Let $\arccos\left(\dfrac{x}{2}\right) = \theta$. Then $\cos\theta = \dfrac{x}{2}$, where $0 \leq \theta \leq \pi$. Since $\sin^2\theta + \cos^2\theta = 1$, we obtain \begin{align*} \sin^2\theta & = 1 - \cos^2\theta\\ & = 1 - \left(\frac{x}{2}\right)^2\\ & = 1 - \frac{x^2}{4}\\ & = \frac{4 - x^2}{4} \end{align*} Taking square roots yields $$|\sin\theta| = \frac{\sqrt{4 - x^2}}{2}$$ Since $\sin\theta \geq 0$ if $0 \leq \theta \leq \pi$, $$\sin\theta = \frac{\sqrt{4 - x^2}}{2}$$

Note: You expressed an interest in determining the answer by drawing a triangle. If we let $\arccos\left(\dfrac{x}{2}\right) = \theta$, we can draw a right triangle with acute angle $\theta$ with adjacent leg of length $|x|$ and hypotenuse of length $2$. By the Pythagorean Theorem, the opposite leg then has length $\sqrt{4 - x^2}$, as shown in the diagram below. We can then use the right triangle to determine that $$\sin\theta = \frac{\sqrt{4 - x^2}}{2}$$

Caveats: I have drawn a right triangle in the first quadrant.

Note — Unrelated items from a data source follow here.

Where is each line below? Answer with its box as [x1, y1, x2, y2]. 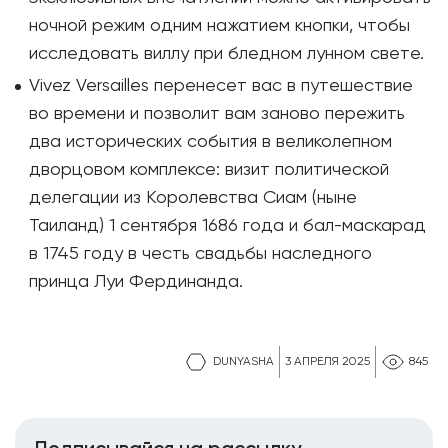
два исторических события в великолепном [29, 133, 392, 151]
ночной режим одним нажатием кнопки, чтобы [29, 17, 410, 35]
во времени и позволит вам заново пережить [29, 105, 405, 123]
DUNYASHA [213, 356, 274, 368]
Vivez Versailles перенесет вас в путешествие [29, 77, 413, 95]
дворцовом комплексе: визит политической [29, 161, 389, 179]
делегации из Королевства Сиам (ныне [29, 189, 357, 207]
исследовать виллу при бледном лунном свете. [29, 45, 424, 63]

However, the triangle collapses to a line segment if $\theta = 0, \dfrac{\pi}{2}, \text{or}~\pi$. Also, if $\dfrac{\pi}{2} < \theta < \pi$, the right triangle would be drawn in the second quadrant, which is why I denoted the length of the adjacent leg by $|x|$ rather than $x$. The algebraic argument given above does not require such caveats.

Answer 4

Let $\theta = \arccos(\frac x2)$. Then $0 \le \theta \le \pi$ and $\theta$ corresponds to the point $(x,y) = (x,\sqrt{4-x^2})$ with amplitude $r = 2$. Note that the y-coordinate is non negative since $\theta$ is in quadrants I and II.

It follows that $\sin(\arccos(\frac x2)) = \sin \theta = \dfrac yr = \dfrac{\sqrt{4-x^2}}{2}.$